City of North Royalton
110 LA 747, 751-752 Fullmer (1988)
Shulman in Ford Motor Company 19 LA 237, 241-242, 1952
"A practice that is based
on mutual agreement may be subject to change only by mutual
agreement. Its binding quality is due, however, not to the fact that it is past practice but
rather to the agreement in which it is based."
Based on those standards the past practice argument in this case
must fail. If
an employer, as the City in this case, has complete discretion on approval of courses
and if the employer, like the City, can change a policy at its unilateral discretion,
that policy cannot and does not meet the past practice standards of a fixed and
established practice accepted by both parties. A past practice cannot be changed by
just one party and significant arbitration litigation concerns just that, whether a
practice is a binding past practice which to be so can only be modified or acted upon
by mutual agreement of the parties. I do not find the policy to be a past practice
requiring the City to continue to grant the Grievant tuition reimbursement for
classes within her course of study.
I now turn to the Union's promissory estoppel argument. Four
testified that (at a meeting in either summer or fall of 1995) Mercer, Director of
Personnel for the City, promised that Grievant and any similarly situated employes
would be allowed to complete their course or program of study; no new employes
would be admitted to the program. Mercer, on direct examination in response to the
first question as to what he said testified that Grievant and other employes who
were receiving tuition reimbursement would
continue to receive it. In response to an immediate follow-up
question, Mercer then
testified that this was true only if funds remained available even for employes like
the Grievant; the Union witnesses disputed that Mercer at the meeting, ever told
them of the qualifier regarding available funds. Union witnesses, acting on behalf
of the Grievant, and Mercer, acting on behalf of the City, have an interest in having
their version of this brief exchange credited. Whose recollection was most accurate
would be critical except for intervening events that followed two years later.
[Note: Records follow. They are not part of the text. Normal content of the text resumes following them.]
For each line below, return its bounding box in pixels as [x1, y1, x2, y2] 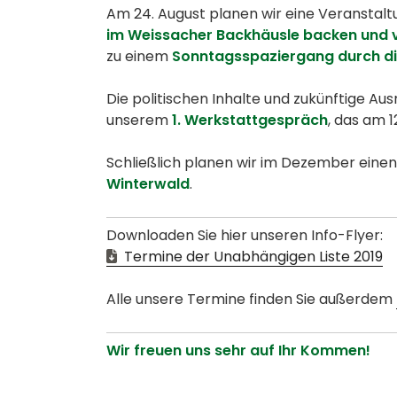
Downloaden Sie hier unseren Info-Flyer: [106, 225, 383, 246]
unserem [106, 110, 168, 131]
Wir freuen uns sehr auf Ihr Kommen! [106, 340, 370, 362]
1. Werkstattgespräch [168, 110, 328, 131]
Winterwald [106, 174, 190, 195]
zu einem [106, 46, 172, 67]
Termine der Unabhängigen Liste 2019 [121, 246, 383, 268]
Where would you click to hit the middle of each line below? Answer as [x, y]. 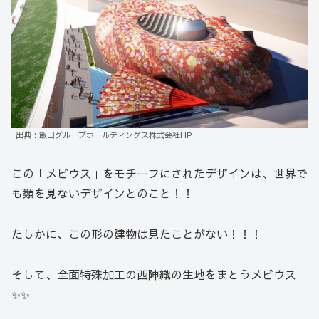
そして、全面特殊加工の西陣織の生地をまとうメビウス [154, 274]
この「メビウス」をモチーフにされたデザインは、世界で [159, 173]
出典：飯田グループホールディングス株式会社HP [104, 135]
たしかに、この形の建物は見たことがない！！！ [137, 234]
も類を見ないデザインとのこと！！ [103, 193]
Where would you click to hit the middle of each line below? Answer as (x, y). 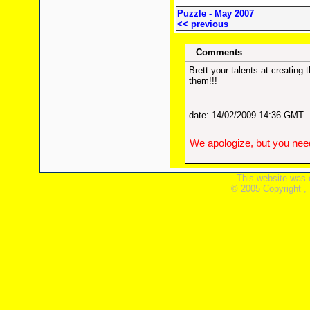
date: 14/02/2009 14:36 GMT (246, 115)
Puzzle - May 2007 (215, 13)
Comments (219, 52)
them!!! (203, 81)
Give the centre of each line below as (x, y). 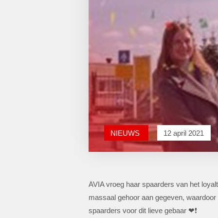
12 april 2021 (184, 133)
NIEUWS (126, 133)
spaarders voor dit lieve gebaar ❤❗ (143, 210)
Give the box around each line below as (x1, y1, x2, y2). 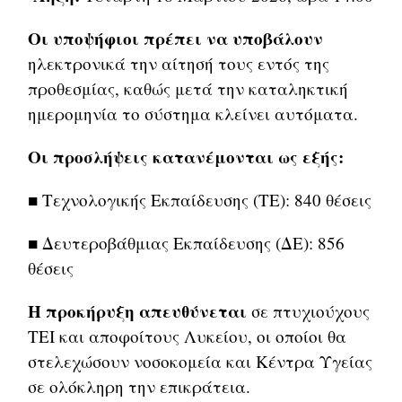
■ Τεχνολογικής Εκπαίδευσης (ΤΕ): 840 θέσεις (28, 188, 372, 212)
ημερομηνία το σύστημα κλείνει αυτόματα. (28, 102, 359, 126)
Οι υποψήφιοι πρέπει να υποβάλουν (28, 26, 324, 51)
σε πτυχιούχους (247, 300, 371, 323)
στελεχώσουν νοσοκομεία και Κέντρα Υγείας (28, 350, 373, 373)
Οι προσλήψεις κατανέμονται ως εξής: (28, 144, 345, 170)
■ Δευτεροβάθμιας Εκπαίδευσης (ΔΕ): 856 (28, 232, 345, 255)
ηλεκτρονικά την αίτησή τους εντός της (28, 52, 330, 75)

Grievant received tuition reimbursement under the policy in
1996 and 1997
along with two other employes. (U. 11) In December of 1997, Grievant received a
memorandum from Mercer stating that the City Council had approved the 1998 budget
and that as part of that budget the Tuition Reimbursement account in the Personnel
Department did not have any funds for tuition reimbursement in 1998. The
memorandum went on to advise Grievant that she should make other arrangements
for any classes that she intended to take in 1998 and that funds would probably be
restored in 1999. (Er. 7) Two days after Mercer's memorandum to Grievant, on
December 4, 1997, the City Manager sent a memorandum to department heads advising
them of the change for 1998 and that if they wanted to fund programs for employes
like the Grievant it had to be from their own department budget under Education and
Training. While there is nothing in the record that would indicate the Grievant or
the Union saw this memorandum from the City Manager, it confirms the accuracy of
the memorandum sent by Mercer to the Grievant. (U. 9 ) Despite this memorandum or
in spite of it, the Grievant submitted a Reimbursement Request Approval form for a
course for which she eventually received partial reimbursement from $300 in funds
the City Clerk, made available for education in 1998. (U. 4 ) (Other departments
budgeted more funds and at least one other employe in a different department
completed her course of study). The Grievant also, in early 1998, requested additional
Approval forms and, in response, received an e-mail from Mercer stating that
Grievant did not need the forms as no funds were available so the approval forms
would not be approved, referencing his December 1997 memorandum. (U. 6) The
Grievant took the last two courses needed to complete her degree in 1998 and, in a
memorandum to Mercer, requested tuition reimbursement for them which was denied
by Mercer leading to the instant grievance. ( U. 5 )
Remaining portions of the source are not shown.